Find what 2 numbers add to something and multiply to something

Question

Hey so I'm making a factoring program and I'm wondering if anyone can give me any ideas on an efficient way to find what two numbers multiple to a specified number, and also add to a specified number.

for example I may have

(a)(b) = 6

a + b = 5

So essentially i just need a way to find the a and b values. In this case they would be 2 and 3.

Can anyone give me any ideas on where to start? Negative numbers must also be considered for use.

Answer 1

There is no need to loop, just use simple math to solve this equation system:

a*b = i;

a+b = j;

a = j/b;

a = i-b;

j/b = i-b; so:

b + j/b + i = 0

b^2 + i*b + j = 0

From here, its a quadratic equation, and it's trivial to find b (just implement the quadratic equation formula) and from there get the value for a.

There you go:

function finder($add,$product)
{

 $inside_root = $add*$add - 4*$product;

 if($inside_root >=0)
 {

     $b = ($add + sqrt($inside_root))/2;
     $a = $add - $b;

     echo "$a+$b = $add and $a*$b=$product\n";

 }else
 {
   echo "No real solution\n";
 }
}

Real live action:

http://codepad.org/JBxMgHBd

Answer 2

That's basically a set of 2 simultaneous equations:

x*y = a
X+y = b

(using the mathematical convention of x and y for the variables to solve and a and b for arbitrary constants).

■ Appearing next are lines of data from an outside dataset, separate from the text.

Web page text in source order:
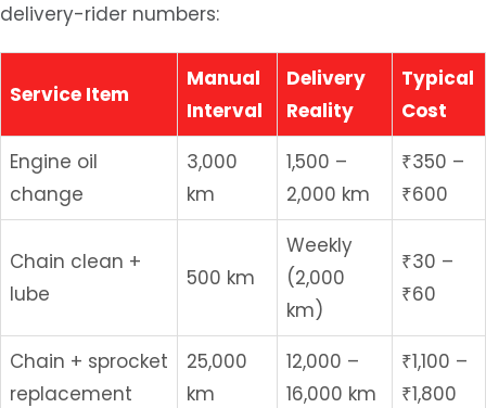
delivery-rider numbers:
Service Item
Manual
Interval
Delivery
Reality
Typical
Cost
Engine oil
change
3,000
km
1,500 –
2,000 km
₹350 –
₹600
Chain clean +
lube
500 km
Weekly
(2,000
km)
₹30 –
₹60
Chain + sprocket
replacement
25,000
km
12,000 –
16,000 km
₹1,100 –
₹1,800
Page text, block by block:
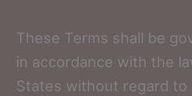
These Terms shall be
in accordance with the
States without regard
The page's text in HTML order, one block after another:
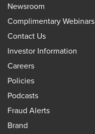
Newsroom
Complimentary Webinars
Contact Us
Investor Information
Careers
Policies
Podcasts
Fraud Alerts
Brand
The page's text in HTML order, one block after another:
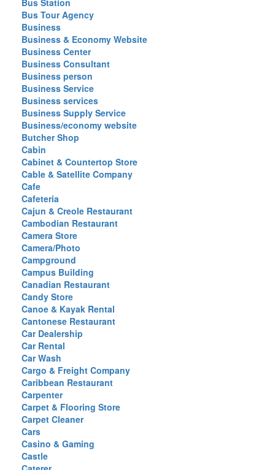
Bus Station
Bus Tour Agency
Business
Business & Economy Website
Business Center
Business Consultant
Business person
Business Service
Business services
Business Supply Service
Business/economy website
Butcher Shop
Cabin
Cabinet & Countertop Store
Cable & Satellite Company
Cafe
Cafeteria
Cajun & Creole Restaurant
Cambodian Restaurant
Camera Store
Camera/Photo
Campground
Campus Building
Canadian Restaurant
Candy Store
Canoe & Kayak Rental
Cantonese Restaurant
Car Dealership
Car Rental
Car Wash
Cargo & Freight Company
Caribbean Restaurant
Carpenter
Carpet & Flooring Store
Carpet Cleaner
Cars
Casino & Gaming
Castle
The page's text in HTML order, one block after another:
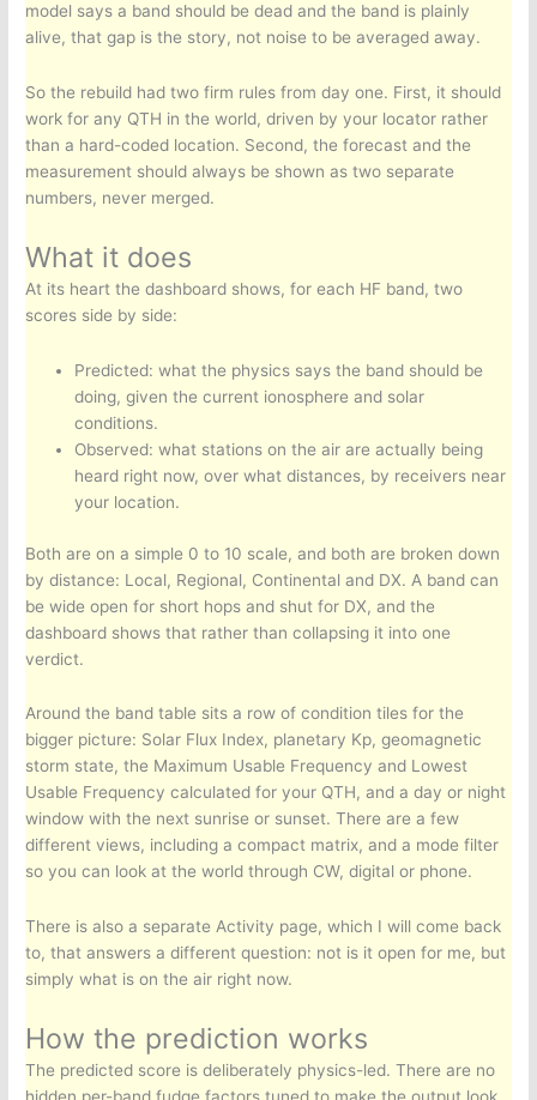
model says a band should be dead and the band is plainly
alive, that gap is the story, not noise to be averaged away.
So the rebuild had two firm rules from day one. First, it should
work for any QTH in the world, driven by your locator rather
than a hard-coded location. Second, the forecast and the
measurement should always be shown as two separate
numbers, never merged.
What it does
At its heart the dashboard shows, for each HF band, two
scores side by side:
Predicted: what the physics says the band should be
doing, given the current ionosphere and solar
conditions.
Observed: what stations on the air are actually being
heard right now, over what distances, by receivers near
your location.
Both are on a simple 0 to 10 scale, and both are broken down
by distance: Local, Regional, Continental and DX. A band can
be wide open for short hops and shut for DX, and the
dashboard shows that rather than collapsing it into one
verdict.
Around the band table sits a row of condition tiles for the
bigger picture: Solar Flux Index, planetary Kp, geomagnetic
storm state, the Maximum Usable Frequency and Lowest
Usable Frequency calculated for your QTH, and a day or night
window with the next sunrise or sunset. There are a few
different views, including a compact matrix, and a mode filter
so you can look at the world through CW, digital or phone.
There is also a separate Activity page, which I will come back
to, that answers a different question: not is it open for me, but
simply what is on the air right now.
How the prediction works
The predicted score is deliberately physics-led. There are no

But the solution involves a quadratic equation (because of the x*y), so depending on the actual values of a and b, there may not be a solution, or there may be multiple solutions.

Answer 3

Here is how I would do that:

$sum = 5;
$product = 6;

$found = FALSE;
for ($a = 1; $a < $sum; $a++) {
  $b = $sum - $a;
  if ($a * $b == $product) {
    $found = TRUE;
    break;
  }
}

if ($found) {
  echo "The answer is a = $a, b = $b.";
} else {
  echo "There is no answer where a and b are both integers.";
}

Basically, start at $a = 1 and $b = $sum - $a, step through it one at a time since we know then that $a + $b == $sum is always true, and multiply $a and $b to see if they equal $product. If they do, that's the answer.

See it working

Whether that is the most efficient method is very much debatable.

Answer 4

With the multiplication, I recommend using the modulo operator (%) to determine which numbers divide evenly into the target number like:

$factors = array();
for($i = 0; $i < $target; $i++){
    if($target % $i == 0){
        $temp = array()
        $a = $i;
        $b = $target / $i;
        $temp["a"] = $a;
        $temp["b"] = $b;
        $temp["index"] = $i;
        array_push($factors, $temp);
    }
}

This would leave you with an array of factors of the target number.